Case report: Germline BRCA 2 mutation in primary peritoneal carcinoma: a rare malignancy

Background: Primary peritoneal carcinoma (PPC) is a rare malignancy. Clinically, its histological morphology resembles that of epithelial ovarian tumors (EOC), often leading to misdiagnosis. Diagnosis and treatment of PPC are time-sensitive because of the rapidly progressive nature of the disease.

Case report: Herein, we report the case of a 54-year-old woman who was initially diagnosed with ovarian cancer; however, extensive workup showed evidence of Müllerian PPC origin. Furthermore, the patient harbored a targetable BRCA mutation.

Conclusion: The patient was treated with the BRCA-targeting agents and had a good prognosis after surgery.

Introduction

Primary peritoneal carcinoma (PPC) is a rare malignancy of the peritoneum that was first described in 1959 by Swerdlow as a “mesothelioma of pelvic peritoneum” (1). All the abdominal and pelvic cavities exhibited diffuse cancerous changes (2, 3). Clinically, PPC in women resembles advanced epithelial ovarian cancer (EOC); histologically, the malignant cells seen in PPC are very similar to EOC, and the tumor markers cancer antigen-125 (CA125) is often elevated. This has resulted in diagnostic challenges. However, the ovaries of patients with PPC are rarely affected or are affected only on the surface (2, 4, 5). The three most common symptoms are abdominal distension (51.5%), abdominal pain (54.9%), and other gastrointestinal symptoms (18.6%). The symptoms of early-stage disease are unclear, and late-stage symptoms are similar to those of ovarian cancer, such as a large amount of ascites, an abdominal mass, intestinal obstruction, and significantly elevated serum CA125 levels. The prognosis of patients with PPC is poor. According to the National Comprehensive Cancer Network Clinical Practice Guidelines in Oncology, the therapeutic principle of PPC is similar to that of EOC, with surgery and chemotherapy being the main treatment regimens (6). The American Society of Clinical Oncology (ASCO) Guidelines (7, 8) recommends that patients diagnosed with PPC should undergo genetic testing for germline, somatic pathogenic, or likely pathogenic variants in BRCA1 (g/sBRCA1) or BRCA2 (g/sBRCA2), and patients with g/sBRCA1 or g/sBRCA2 genes should be treated with olaparib.

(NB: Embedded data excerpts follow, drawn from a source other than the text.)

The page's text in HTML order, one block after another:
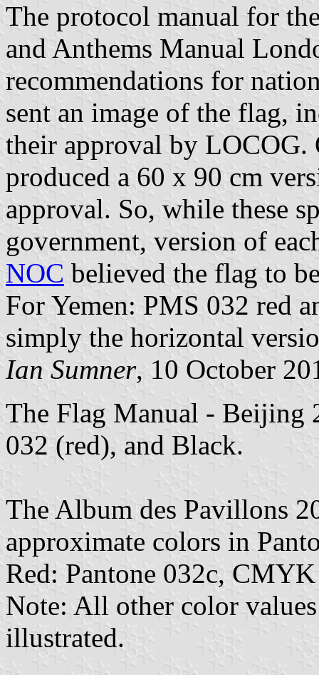
The protocol manual for
and Anthems Manual
recommendations for
sent an image of the flag,
their approval by LOCOG.
produced a 60 x 90 cm
approval. So, while these
government, version of
NOC believed the flag to
For Yemen: PMS 032 red
simply the horizontal
Ian Sumner, 10 October
The Flag Manual - Beijing
032 (red), and Black.
The Album des Pavillons
approximate colors in
Red: Pantone 032c,
Note: All other color
illustrated.
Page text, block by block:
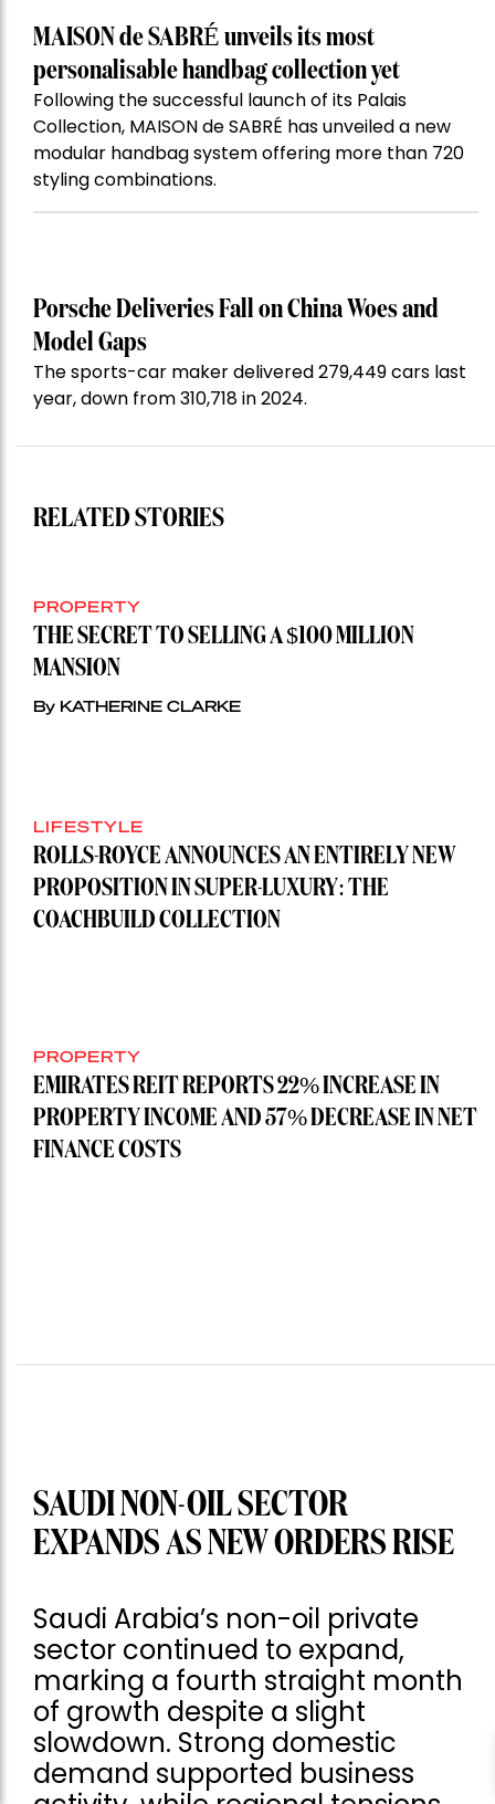
MAISON de SABRÉ unveils its most
personalisable handbag collection yet
Following the successful launch of its Palais
Collection, MAISON de SABRÉ has unveiled a new
modular handbag system offering more than 720
styling combinations.
Porsche Deliveries Fall on China Woes and
Model Gaps
The sports-car maker delivered 279,449 cars last
year, down from 310,718 in 2024.
RELATED STORIES
PROPERTY
THE SECRET TO SELLING A $100 MILLION
MANSION
By KATHERINE CLARKE
LIFESTYLE
ROLLS-ROYCE ANNOUNCES AN ENTIRELY NEW
PROPOSITION IN SUPER-LUXURY: THE
COACHBUILD COLLECTION
PROPERTY
EMIRATES REIT REPORTS 22% INCREASE IN
PROPERTY INCOME AND 57% DECREASE IN NET
FINANCE COSTS
SAUDI NON-OIL SECTOR
EXPANDS AS NEW ORDERS RISE
Saudi Arabia’s non-oil private
sector continued to expand,
marking a fourth straight month
of growth despite a slight
slowdown. Strong domestic
demand supported business
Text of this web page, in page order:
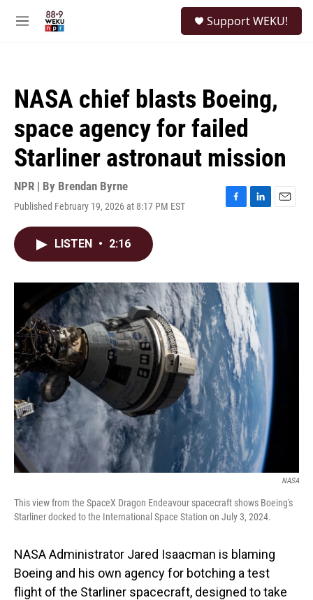
M
Support WEKU!
NASA chief blasts Boeing,
space agency for failed
Starliner astronaut mission
NPR | By Brendan Byrne
Published February 19, 2026 at 8:17 PM EST
F
o
k
L
I
n
E
LISTEN • 2:16
NASA
This view from the SpaceX Dragon Endeavour spacecraft shows Boeing's
Starliner docked to the International Space Station on July 3, 2024.
NASA Administrator Jared Isaacman is blaming
Boeing and his own agency for botching a test
flight of the Starliner spacecraft, designed to take
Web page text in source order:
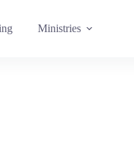
Ministries
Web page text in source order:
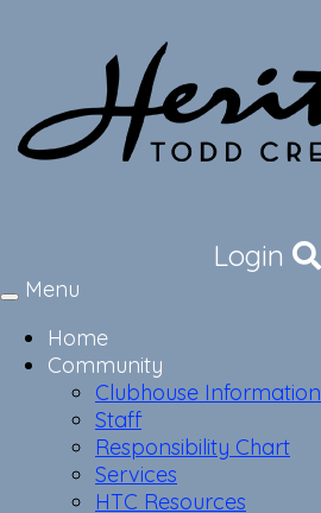
Login
Toggle
Menu
Home
Community
Clubhouse Information
Staff
Responsibility Chart
Services
HTC Resources
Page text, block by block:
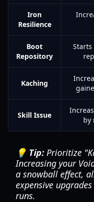
Iron
Resilience
Boot
Repository
Kaching
Skill Issue
by
💡 Tip: Prioritize
Increasing your
a snowball effect,
expensive
runs.
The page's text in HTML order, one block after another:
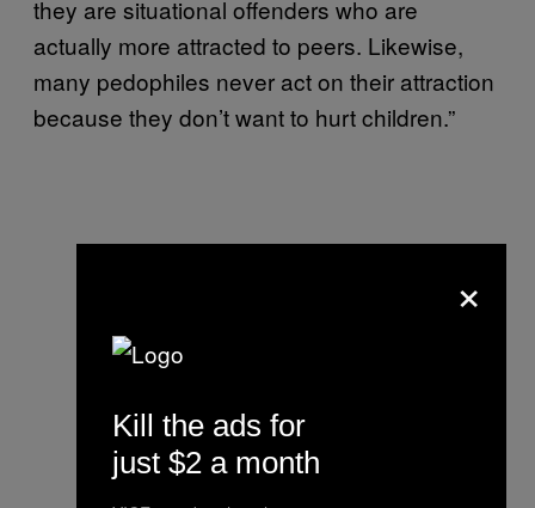
they are situational offenders who are
actually more attracted to peers. Likewise,
many pedophiles never act on their attraction
because they don’t want to hurt children.”
×
Kill the ads for
just $2 a month
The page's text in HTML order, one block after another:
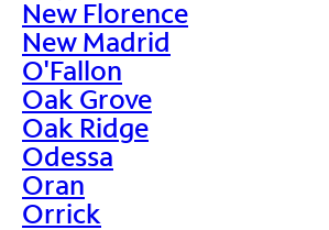
New Florence
New Madrid
O'Fallon
Oak Grove
Oak Ridge
Odessa
Oran
Orrick
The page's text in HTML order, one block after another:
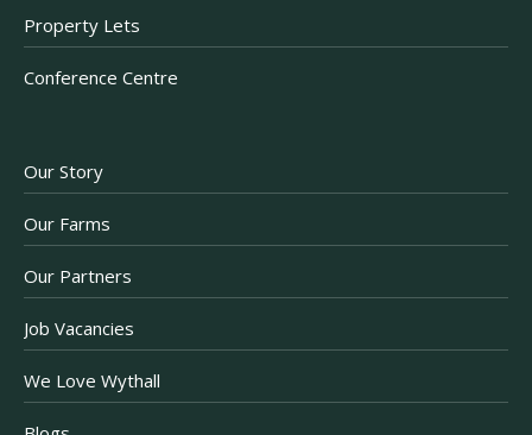
Property Lets
Conference Centre
Our Story
Our Farms
Our Partners
Job Vacancies
We Love Wythall
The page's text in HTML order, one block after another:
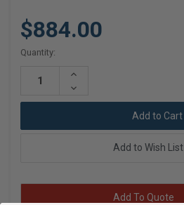
$884.00
Current
Quantity:
Increase
Decrease
Add to Wish List
Add To Quote
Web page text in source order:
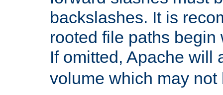
backslashes. It is
rooted file paths
If omitted, Apache will
volume which may not
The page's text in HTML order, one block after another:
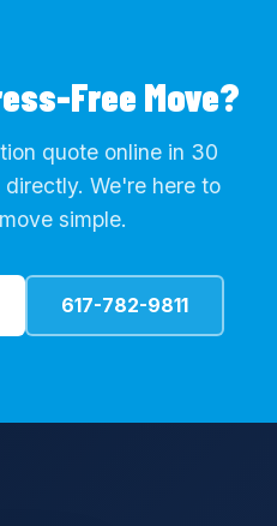
Free Move?
quote online in 30
We're here to
simple.
617-782-9811
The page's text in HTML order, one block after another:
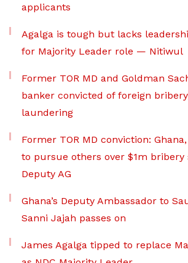
applicants
Agalga is tough but lacks
for Majority Leader role — Nitiwul
Former TOR MD and Goldman
banker convicted of foreign
laundering
Former TOR MD conviction:
to pursue others over $1m bribery
Deputy AG
Ghana’s Deputy Ambassador to
Sanni Jajah passes on
James Agalga tipped to replace
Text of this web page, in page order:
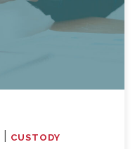
CUSTODY
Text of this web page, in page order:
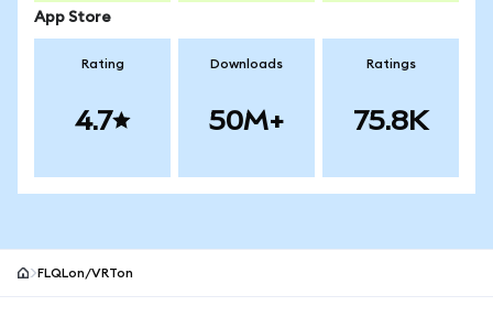
App Store
Rating
4.7
Downloads
50M+
Ratings
75.8K
FLQLon/VRTon
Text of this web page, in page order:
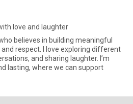
love and laughter
believes in building meaningful
respect. I love exploring different
and sharing laughter. I’m
lasting, where we can support
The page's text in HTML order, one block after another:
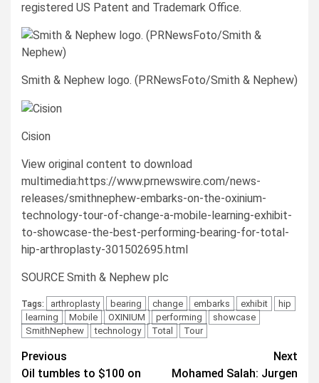
registered US Patent and Trademark Office.
Smith & Nephew logo. (PRNewsFoto/Smith & Nephew)
Cision
View original content to download
multimedia:https://www.prnewswire.com/news-
releases/smithnephew-embarks-on-the-oxinium-
technology-tour-of-change-a-mobile-learning-exhibit-
to-showcase-the-best-performing-bearing-for-total-
hip-arthroplasty-301502695.html
SOURCE Smith & Nephew plc
Tags: arthroplasty bearing change embarks exhibit
hip
learning
Mobile OXINIUM performing
showcase
SmithNephew
technology Total Tour
Post
Previous
Oil tumbles to $100 on
Next
Mohamed Salah: Jurgen
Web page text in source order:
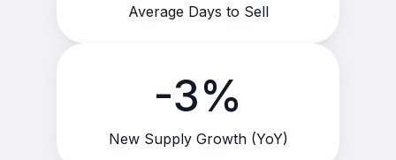
Average Days to Sell
-3%
New Supply Growth (YoY)
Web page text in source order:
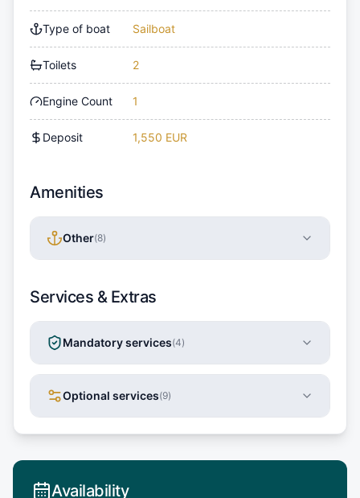
Type of boat Sailboat
Toilets 2
Engine Count 1
Deposit 1,550 EUR
Amenities
Other(8)
Services & Extras
Mandatory services(4)
Optional services(9)
Availability
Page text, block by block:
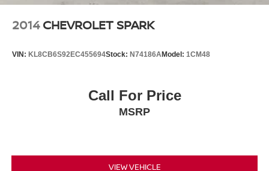
2014 CHEVROLET SPARK
VIN: KL8CB6S92EC455694Stock: N74186AModel: 1CM48
Call For Price
MSRP
VIEW VEHICLE
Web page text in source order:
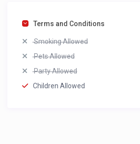
Terms and Conditions
Smoking Allowed
Pets Allowed
Party Allowed
Children Allowed
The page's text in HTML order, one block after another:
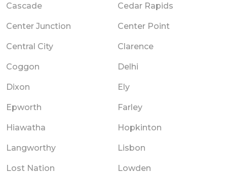
Cascade Cedar Rapids
Center Junction Center Point
Central City Clarence
Coggon Delhi
Dixon Ely
Epworth Farley
Hiawatha Hopkinton
Langworthy Lisbon
Lost Nation Lowden
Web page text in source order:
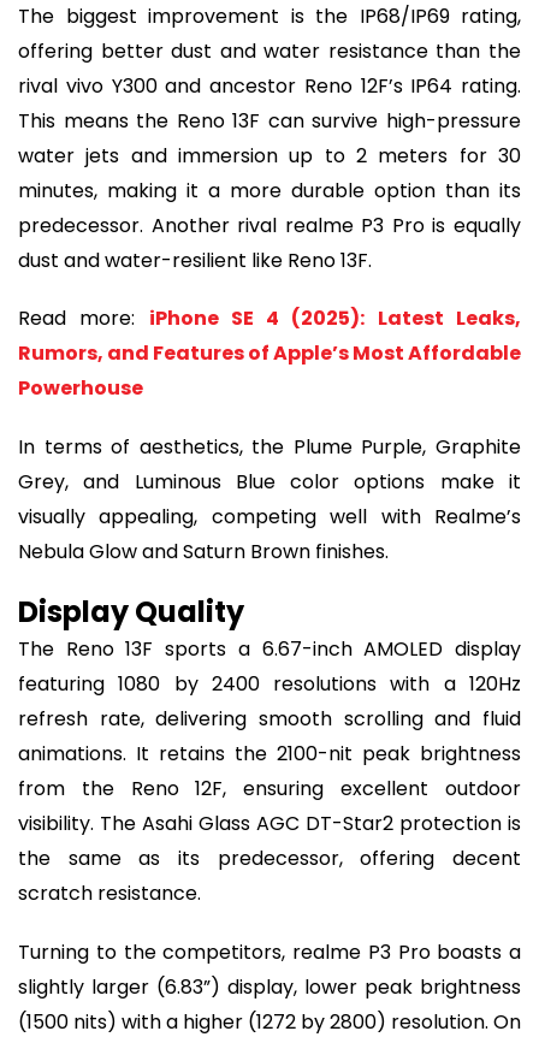
The biggest improvement is the IP68/IP69 rating,
offering better dust and water resistance than the
rival vivo Y300 and ancestor Reno 12F’s IP64 rating.
This means the Reno 13F can survive high-pressure
water jets and immersion up to 2 meters for 30
minutes, making it a more durable option than its
predecessor. Another rival realme P3 Pro is equally
dust and water-resilient like Reno 13F.
Read more: iPhone SE 4 (2025): Latest Leaks,
Rumors, and Features of Apple’s Most Affordable
Powerhouse
In terms of aesthetics, the Plume Purple, Graphite
Grey, and Luminous Blue color options make it
visually appealing, competing well with Realme’s
Nebula Glow and Saturn Brown finishes.
Display Quality
The Reno 13F sports a 6.67-inch AMOLED display
featuring 1080 by 2400 resolutions with a 120Hz
refresh rate, delivering smooth scrolling and fluid
animations. It retains the 2100-nit peak brightness
from the Reno 12F, ensuring excellent outdoor
visibility. The Asahi Glass AGC DT-Star2 protection is
the same as its predecessor, offering decent
scratch resistance.
Turning to the competitors, realme P3 Pro boasts a
slightly larger (6.83”) display, lower peak brightness
(1500 nits) with a higher (1272 by 2800) resolution. On
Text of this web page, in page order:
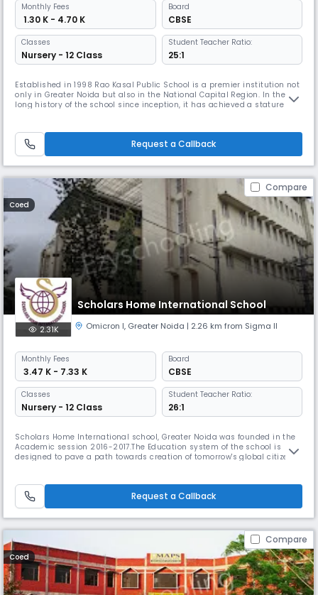
Monthly Fees
₹ 1.30 K - 4.70 K
Board
CBSE
Classes
Nursery - 12 Class
Student Teacher Ratio:
25:1
Established in 1998 Rao Kasal Public School is a premier institution not
only in Greater Noida but also in the National Capital Region. In the
long history of the school since inception, it has achieved a stature
Societies Registration Act as a Charitable Trust.
Request a Callback
Compare
Coed
Scholars Home International School
2.31K Omicron I, Greater Noida | 2.26 km from Sigma II
Monthly Fees
₹ 3.47 K - 7.33 K
Board
CBSE
Classes
Nursery - 12 Class
Student Teacher Ratio:
26:1
Scholars Home International school, Greater Noida was founded in the
Academic session 2016-2017.The Education system of the school is
designed to pave a path towards creation of tomorrow's global citizens.
to the young leaders of our community. The schools run
Request a Callback
Compare
Coed
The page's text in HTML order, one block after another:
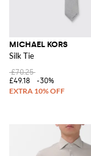
MICHAEL KORS
Silk Tie
£70.25
£49.18
-30%
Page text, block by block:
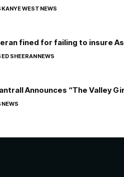
KANYE WESTNEWS
fined for failing to insure
ED SHEERANNEWS
Announces “The Valley
NEWS
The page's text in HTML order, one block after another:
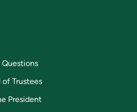
of Trustees
President
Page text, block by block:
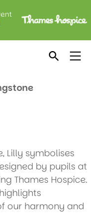
(2)
Lilly symbolises
by pupils at
Thames Hospice.
our harmony and
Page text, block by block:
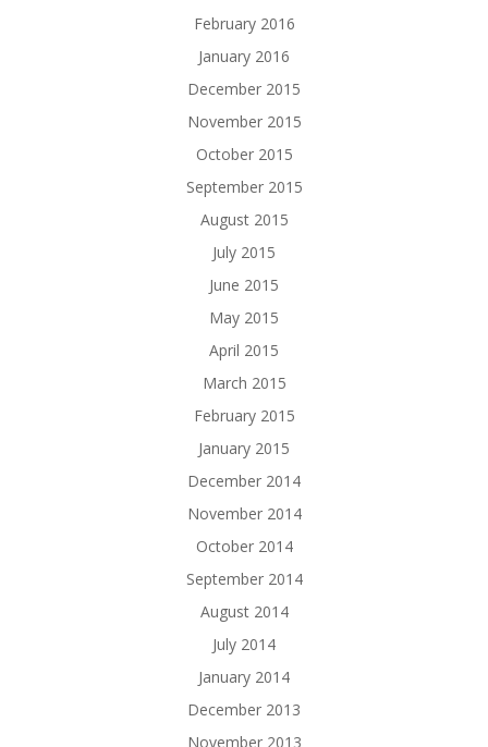
February 2016
January 2016
December 2015
November 2015
October 2015
September 2015
August 2015
July 2015
June 2015
May 2015
April 2015
March 2015
February 2015
January 2015
December 2014
November 2014
October 2014
September 2014
August 2014
July 2014
January 2014
December 2013
November 2013
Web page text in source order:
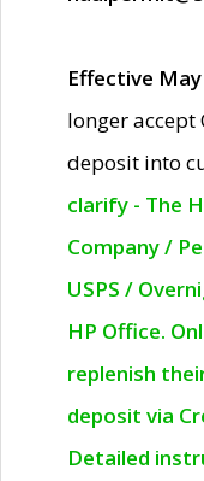
Effective
longer accept
deposit into
clarify - The
Company /
USPS /
HP Office.
replenish
deposit via
Detailed
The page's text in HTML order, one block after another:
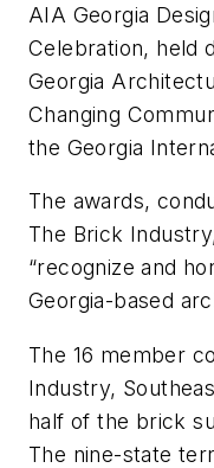
AIA Georgia
Celebration, held
Georgia
Changing
the Georgia
The awards,
The Brick
“recognize and
Georgia-based
The 16 member
Industry,
half of the brick
The nine-state
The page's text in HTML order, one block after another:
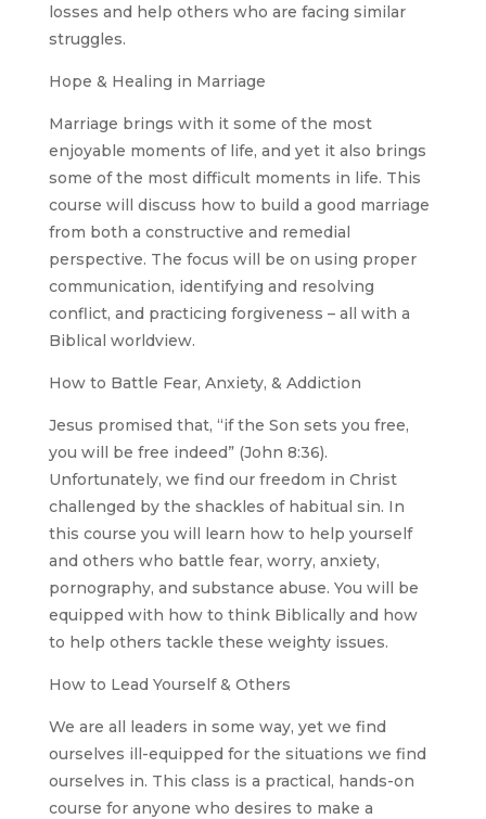
losses and help others who are facing similar
struggles.
Hope & Healing in Marriage
Marriage brings with it some of the most
enjoyable moments of life, and yet it also brings
some of the most difficult moments in life. This
course will discuss how to build a good marriage
from both a constructive and remedial
perspective. The focus will be on using proper
communication, identifying and resolving
conflict, and practicing forgiveness – all with a
Biblical worldview.
How to Battle Fear, Anxiety, & Addiction
Jesus promised that, “if the Son sets you free,
you will be free indeed” (John 8:36).
Unfortunately, we find our freedom in Christ
challenged by the shackles of habitual sin. In
this course you will learn how to help yourself
and others who battle fear, worry, anxiety,
pornography, and substance abuse. You will be
equipped with how to think Biblically and how
to help others tackle these weighty issues.
How to Lead Yourself & Others
We are all leaders in some way, yet we find
ourselves ill-equipped for the situations we find
ourselves in. This class is a practical, hands-on
course for anyone who desires to make a
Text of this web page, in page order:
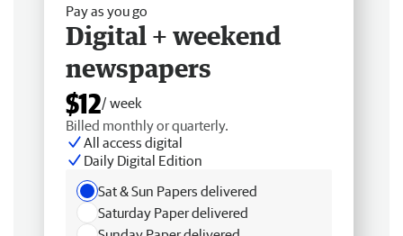
Pay as you go
Digital + weekend
newspapers
$12/ week
Billed monthly or quarterly.
All access digital
Daily Digital Edition
Sat & Sun Papers delivered
Saturday Paper delivered
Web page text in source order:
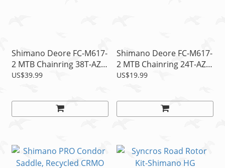
Shimano Deore FC-M617-
2 MTB Chainring 38T-AZ
fits 38-24T Crank Bcd
US$39.99
Shimano Deore FC-M617-
2 MTB Chainring 24T-AZ
fits 38-24T Crank Bcd
US$19.99
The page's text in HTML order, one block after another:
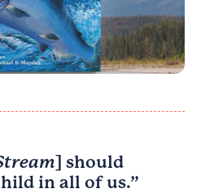
] should
in all of us.”

PPC associated with g/sBRCA1 or g/sBRCA2 mutations show a high response rate to treatment with PARP inhibitors and have a better prognosis and longer PFS than those without BRCA mutations (8, 9). The benefit was greater in subgroups with tumor BRCA mutations and positive homologous recombination deficiency (HRD) status (7, 9). Therefore, patients should be referred for genetic risk evaluation, and germline and somatic testing. This recommendation for germline and somatic testing is intentionally broad, so that doctors have the latitude to order, regardless of the molecular tests they consider necessary, based on the evaluation of individual patients and their family history of cancer (6). Finally, germline and/or somatic BRCA1/2 testing can apprise the selection of maintenance therapies for patients.

Case presentation

A 54-year-old woman presented at our gynecology department with a chief complaint of abdominal distension for 2 years, which had been aggravated by abdominal pain for 15 days. Two years previously, the patient visited a local hospital for treatment and underwent vaginal B-ultrasound, which indicated an unilocular-solid cyst of 2.8 cm in the left adnexal area. HPV testing was positive for HPV68, whereas colposcopy showed chronic cervicitis with erosions. The patient underwent symptomatic treatment. After 15 days, the abdominal distension worsened and the abdominal circumference gradually increased in size, accompanied by lower abdominal pain, which was obvious after defecation and affected her sleep and appetite. The patient was admitted to our clinic for further treatment. Abdominal B-ultrasonography performed at a local hospital revealed a large amount of fluid in the abdominal cavity (20 × 20 mm echoless area in the left annex area). Laboratory test results revealed that the CA125 levels were 887 U/mL and human epididymis secretory protein 4 (HE4) levels were 245.2 pmol/L, which were significantly elevated. No abnormal routine blood test results were obtained.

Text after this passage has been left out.